Awards

Reports on awards, grants, and other forms of recognition received by members of the Physics Department.

UConn Physics Students Awarded Direct Energy Professional Society Scholarship

Two UConn Physics graduate students were recently awarded the Directed Energy Professional Society (DEPS) scholarship to support their work in the field of directed energy. Brandin Davis and Zhanna Rodnova received awards for their research on developing long-wavelength infra-red radiation sources. They were among 20 national winners. DEPS awards students scholarships of up to $10,000 to students carrying out promising research in directed energy technology, high-power laser development, high-power microwaves, and ultrashort pulse lasers. Brandin and Zhanna are both part of Prof. Carlos Trallero’s research group, which focuses on studies of light-matter interaction using high-power ultrashort pulse lasers.

Physics Prof. Tom Blum recognized for Research Excellence

Prof. Thomas Blum is one of two faculty to receive the Research Excellence award from the University of Connecticut in 2022.  Tom came to UConn in 2004 and is a professor and associate department head for undergraduate education in the Physics Department. As a theoretical physicist, Blum specializes in making difficult, detailed mathematical calculations concerning how basic theories of physics, such as quantum mechanics, play out in setting the properties and behavior of matter, in his case the tiniest particles known. Notably, Blum is able to figure out how to perform calculations that others have found not possible. He has held visiting professorships at KEK in Japan, CERN in Switzerland, and the Helmholtz Institute in Germany. He has also won research awards including an Outstanding Junior Investigator award from the US Department of Energy, the Ken Wilson Award (top award in his subfield), is a Fellow of the American Physical Society, and was named a Fermilab Distinguished Scholar. At the same time, he is also a dedicated mentor, who supports the development of junior colleagues, and undergraduate and graduate students.

 

Prof. Cara Battersby Awarded an NSF CAREER grant

Cara Battersby CAREER AwardProfessor Cara Battersby has been awarded an NSF CAREER grant! “The Faculty Early Career Development (CAREER) Program is a Foundation-wide activity that offers the National Science Foundation’s most prestigious awards in support of early-career faculty who have the potential to serve as academic role models in research and education and to lead advances in the mission of their department or organization.
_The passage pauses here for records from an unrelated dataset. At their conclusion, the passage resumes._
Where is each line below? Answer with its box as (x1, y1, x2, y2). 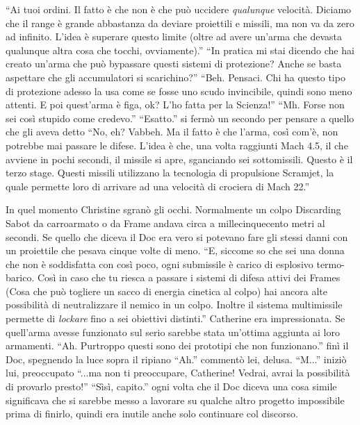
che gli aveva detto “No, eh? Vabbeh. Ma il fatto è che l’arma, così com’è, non (6, 124, 338, 139)
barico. (6, 270, 35, 285)
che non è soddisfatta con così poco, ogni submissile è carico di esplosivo (6, 256, 313, 271)
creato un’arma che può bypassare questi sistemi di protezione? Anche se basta (6, 56, 342, 71)
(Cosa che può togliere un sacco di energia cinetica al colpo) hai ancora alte (6, 283, 328, 298)
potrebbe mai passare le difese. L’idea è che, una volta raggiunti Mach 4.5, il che (6, 137, 348, 152)
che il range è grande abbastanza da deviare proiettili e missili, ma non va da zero (6, 15, 354, 30)
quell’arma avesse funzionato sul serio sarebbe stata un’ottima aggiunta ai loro (6, 324, 340, 339)
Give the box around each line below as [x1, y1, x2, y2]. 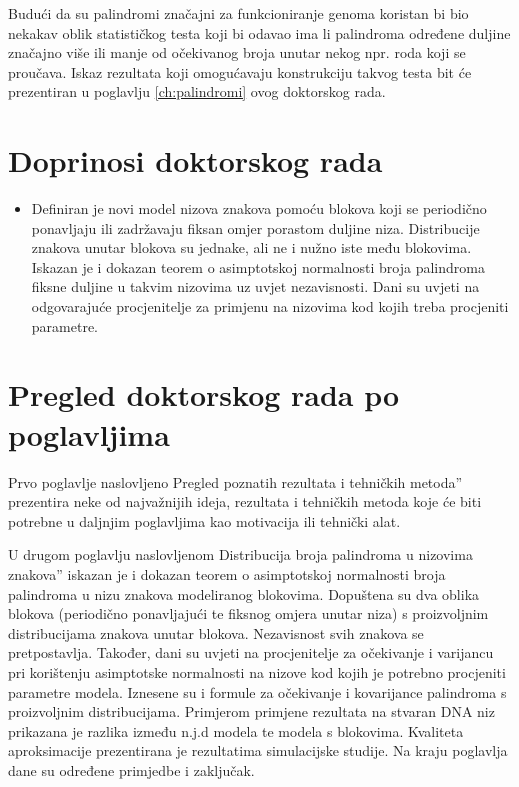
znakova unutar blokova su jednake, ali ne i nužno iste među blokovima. [31, 237, 472, 258]
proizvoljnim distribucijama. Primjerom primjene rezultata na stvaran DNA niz [8, 701, 495, 722]
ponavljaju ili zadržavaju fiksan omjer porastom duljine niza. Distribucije [31, 217, 480, 238]
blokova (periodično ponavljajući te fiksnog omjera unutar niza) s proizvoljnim [8, 603, 489, 624]
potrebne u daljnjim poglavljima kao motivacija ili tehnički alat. [8, 510, 401, 531]
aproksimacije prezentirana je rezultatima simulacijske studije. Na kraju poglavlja [8, 740, 508, 761]
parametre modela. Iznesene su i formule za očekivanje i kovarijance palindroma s [8, 681, 507, 702]
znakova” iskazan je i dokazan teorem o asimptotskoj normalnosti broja [8, 563, 446, 584]
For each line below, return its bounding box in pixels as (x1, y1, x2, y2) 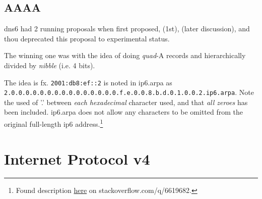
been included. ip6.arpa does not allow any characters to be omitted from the (4, 107, 243, 117)
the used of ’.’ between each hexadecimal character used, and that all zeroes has (4, 96, 248, 107)
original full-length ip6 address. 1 (4, 117, 103, 129)
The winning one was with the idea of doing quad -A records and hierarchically (4, 50, 246, 61)
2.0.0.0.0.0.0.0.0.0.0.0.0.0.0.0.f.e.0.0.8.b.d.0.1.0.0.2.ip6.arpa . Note (4, 87, 254, 97)
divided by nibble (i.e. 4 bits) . (4, 60, 95, 70)
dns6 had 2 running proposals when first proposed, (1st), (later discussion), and (4, 23, 250, 34)
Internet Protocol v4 (4, 148, 150, 169)
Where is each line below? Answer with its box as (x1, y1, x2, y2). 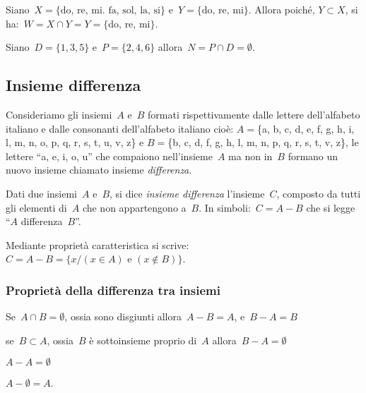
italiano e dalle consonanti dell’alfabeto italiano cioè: (6, 121, 234, 135)
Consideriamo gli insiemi (6, 107, 112, 121)
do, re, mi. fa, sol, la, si (60, 6, 160, 16)
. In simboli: (199, 200, 251, 214)
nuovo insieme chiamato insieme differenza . (6, 162, 192, 177)
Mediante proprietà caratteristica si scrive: (6, 237, 189, 252)
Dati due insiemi (6, 186, 77, 200)
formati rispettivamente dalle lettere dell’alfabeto (148, 107, 360, 121)
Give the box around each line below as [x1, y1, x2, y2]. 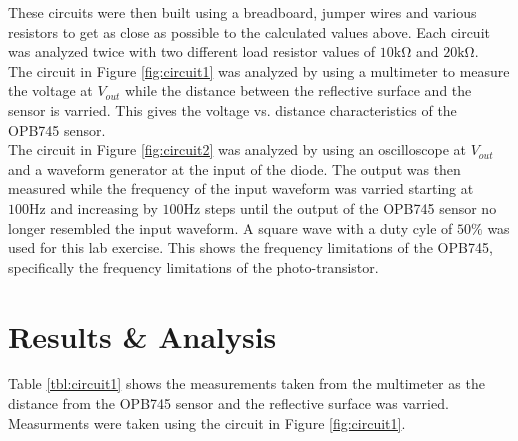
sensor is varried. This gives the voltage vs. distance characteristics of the [8, 99, 457, 120]
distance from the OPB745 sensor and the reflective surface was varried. [8, 393, 449, 414]
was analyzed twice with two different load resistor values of [8, 41, 376, 62]
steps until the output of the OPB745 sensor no [204, 197, 497, 218]
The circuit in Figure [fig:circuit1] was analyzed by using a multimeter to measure [8, 60, 510, 81]
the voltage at [8, 80, 93, 101]
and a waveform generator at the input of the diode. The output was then [8, 158, 461, 179]
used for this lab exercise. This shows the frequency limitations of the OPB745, [8, 237, 493, 258]
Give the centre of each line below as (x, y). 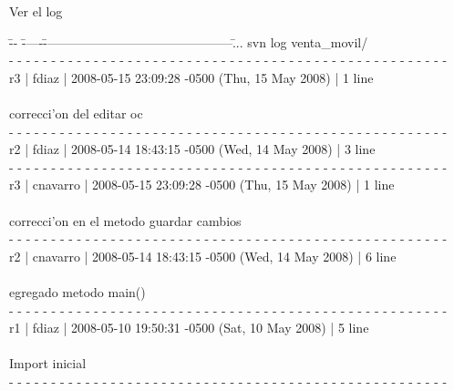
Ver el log (36, 11)
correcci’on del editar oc (76, 113)
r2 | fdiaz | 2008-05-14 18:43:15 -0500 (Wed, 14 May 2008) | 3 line (192, 149)
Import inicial (48, 363)
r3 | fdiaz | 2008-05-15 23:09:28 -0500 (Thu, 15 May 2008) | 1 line (191, 77)
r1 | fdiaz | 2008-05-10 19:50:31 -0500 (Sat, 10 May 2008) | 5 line (189, 328)
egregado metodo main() (77, 291)
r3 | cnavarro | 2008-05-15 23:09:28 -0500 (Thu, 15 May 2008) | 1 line (202, 185)
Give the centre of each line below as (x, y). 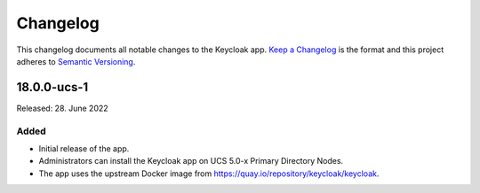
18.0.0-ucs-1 (52, 87)
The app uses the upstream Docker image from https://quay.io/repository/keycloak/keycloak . (209, 174)
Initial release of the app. (84, 148)
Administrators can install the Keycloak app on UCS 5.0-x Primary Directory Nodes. (191, 161)
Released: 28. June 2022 (62, 108)
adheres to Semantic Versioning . (76, 61)
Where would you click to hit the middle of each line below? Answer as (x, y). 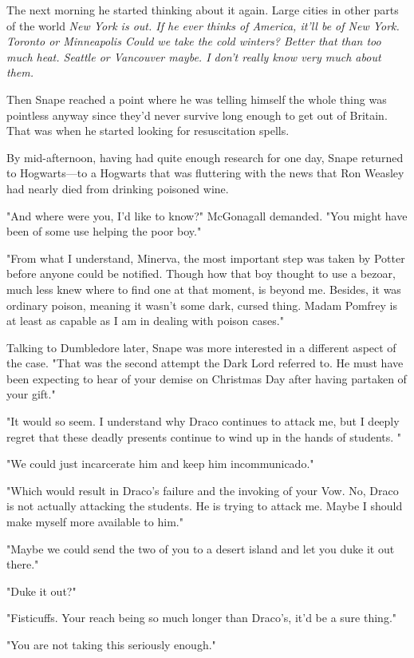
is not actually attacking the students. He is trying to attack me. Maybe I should (205, 506)
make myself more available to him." (95, 522)
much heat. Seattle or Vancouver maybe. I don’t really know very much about (194, 56)
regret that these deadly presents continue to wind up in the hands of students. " (204, 436)
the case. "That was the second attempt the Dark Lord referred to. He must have (205, 363)
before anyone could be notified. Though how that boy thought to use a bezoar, (201, 274)
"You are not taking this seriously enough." (111, 644)
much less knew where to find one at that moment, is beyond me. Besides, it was (204, 289)
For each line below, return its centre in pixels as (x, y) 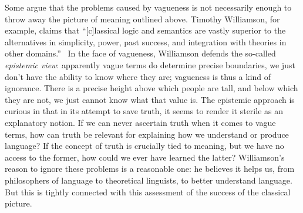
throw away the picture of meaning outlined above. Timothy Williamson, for (142, 19)
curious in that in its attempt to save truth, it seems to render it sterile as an (144, 111)
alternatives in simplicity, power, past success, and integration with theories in (146, 41)
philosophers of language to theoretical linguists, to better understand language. (149, 180)
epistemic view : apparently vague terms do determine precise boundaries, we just (150, 64)
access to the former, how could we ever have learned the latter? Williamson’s (145, 157)
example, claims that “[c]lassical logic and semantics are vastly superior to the (145, 30)
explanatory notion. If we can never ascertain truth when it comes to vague (140, 122)
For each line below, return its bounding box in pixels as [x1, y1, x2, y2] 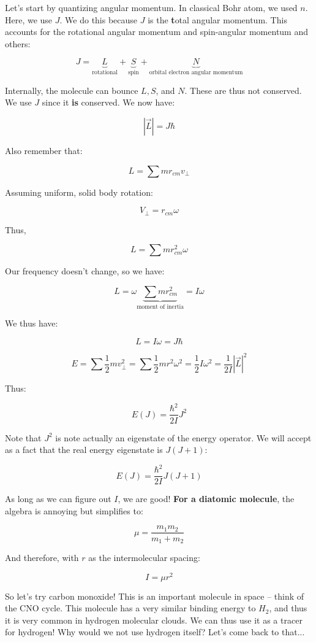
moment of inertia [137, 303, 184, 310]
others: [5, 37, 31, 50]
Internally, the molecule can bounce [5, 83, 138, 96]
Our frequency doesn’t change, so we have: [5, 265, 165, 277]
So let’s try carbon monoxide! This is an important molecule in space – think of [5, 589, 304, 602]
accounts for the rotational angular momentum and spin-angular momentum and [5, 25, 309, 38]
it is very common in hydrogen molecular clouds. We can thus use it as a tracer [5, 613, 303, 626]
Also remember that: [5, 144, 83, 157]
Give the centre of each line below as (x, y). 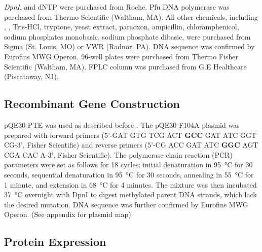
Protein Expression (55, 242)
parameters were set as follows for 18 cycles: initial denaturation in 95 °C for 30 (128, 165)
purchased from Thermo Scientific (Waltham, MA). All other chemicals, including (131, 16)
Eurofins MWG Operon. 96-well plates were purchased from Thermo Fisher (121, 56)
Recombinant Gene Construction (92, 104)
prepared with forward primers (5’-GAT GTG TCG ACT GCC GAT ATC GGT (130, 135)
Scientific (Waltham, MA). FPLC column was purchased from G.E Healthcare (125, 66)
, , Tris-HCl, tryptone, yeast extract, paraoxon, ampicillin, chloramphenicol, (122, 27)
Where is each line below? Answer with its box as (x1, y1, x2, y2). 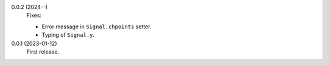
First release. (26, 48, 60, 55)
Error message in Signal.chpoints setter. (41, 23, 152, 30)
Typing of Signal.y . (41, 31, 94, 39)
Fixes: (26, 12, 42, 19)
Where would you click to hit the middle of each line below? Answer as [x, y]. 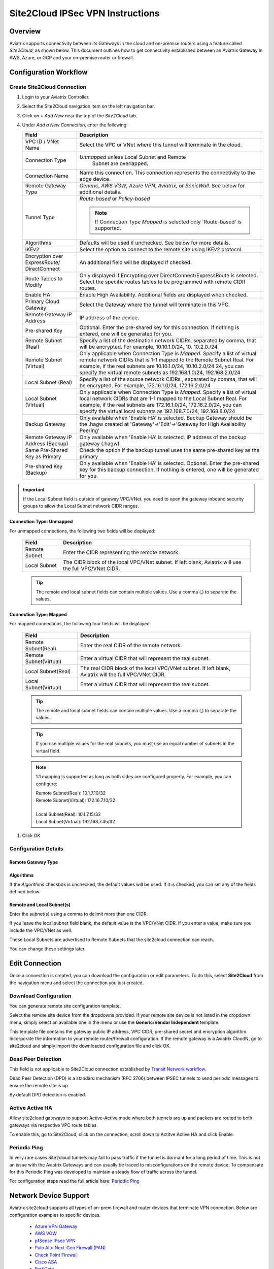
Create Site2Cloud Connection [48, 87]
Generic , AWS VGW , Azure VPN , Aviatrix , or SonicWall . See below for [162, 185]
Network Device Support [49, 1196]
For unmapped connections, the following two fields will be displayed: [82, 531]
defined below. [25, 891]
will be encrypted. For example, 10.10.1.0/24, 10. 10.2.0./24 [148, 347]
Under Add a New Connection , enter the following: [75, 125]
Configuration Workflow [48, 72]
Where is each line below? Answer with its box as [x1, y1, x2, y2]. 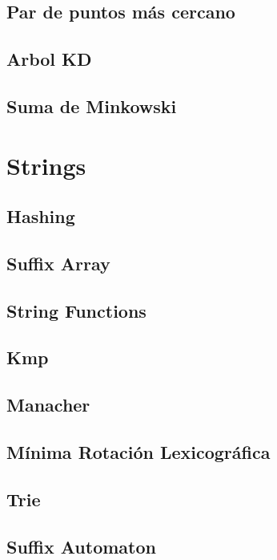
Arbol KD [6, 47, 92, 71]
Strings [6, 148, 86, 181]
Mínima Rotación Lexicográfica [6, 440, 271, 465]
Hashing [6, 204, 75, 229]
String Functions [6, 298, 147, 323]
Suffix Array [6, 250, 110, 275]
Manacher [6, 392, 90, 417]
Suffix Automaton [6, 534, 156, 558]
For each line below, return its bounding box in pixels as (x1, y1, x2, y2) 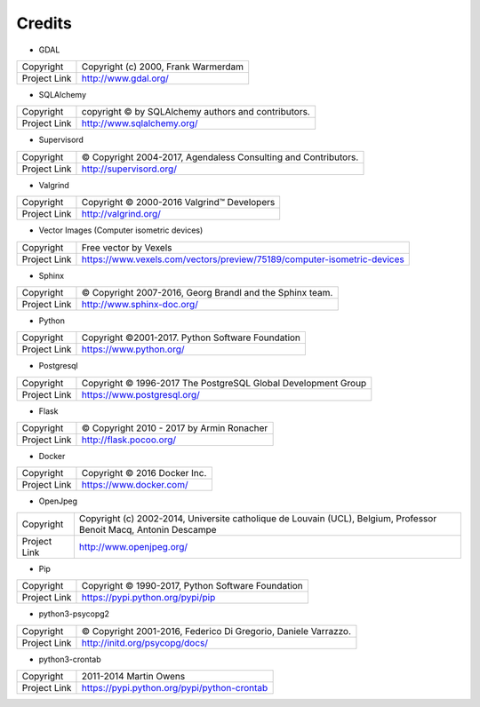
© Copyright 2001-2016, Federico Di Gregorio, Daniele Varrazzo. (81, 624, 351, 637)
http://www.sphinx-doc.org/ (81, 298, 199, 310)
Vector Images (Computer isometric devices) (38, 225, 204, 235)
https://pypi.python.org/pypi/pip (81, 592, 216, 604)
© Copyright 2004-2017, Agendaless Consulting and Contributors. (81, 151, 359, 163)
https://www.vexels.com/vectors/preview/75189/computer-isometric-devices (81, 253, 404, 266)
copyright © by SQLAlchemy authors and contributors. (81, 106, 310, 118)
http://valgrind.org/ (81, 208, 162, 220)

Prof. Battersby’s CAREER Award is entitled “CAREER: Shining STARs Amidst the Turbulence” and is an ambitious project to complete the first-ever systematic study of turbulence in an extreme environment, the center of our galaxy. Turbulence is poorly understood yet plays a pivotal role in the setting the Initial Mass Function (IMF), which underpins all of modern astrophysics. The results from this research will be brought into under-resourced high school classrooms through lesson plans jointly developed by K-12 teachers and undergraduate students from traditionally under-represented groups. Battersby aims to recruit and retain students from under-represented groups in STEM through a new mentorship program UConn-STARs.

Prof. Chiara Mingarelli awarded NSF grant

Chiara Mingarelli, Assistant Professor of Physics at UConn, is the lead researcher on a $650,000 Collaborative Research Grant from the National Science Foundation, half of which is earmarked for UConn, to conduct an experiment to prove the existence of supermassive black hole binaries. This grant will combine, for the first time, traditional astronomy with gravitational wave astronomy.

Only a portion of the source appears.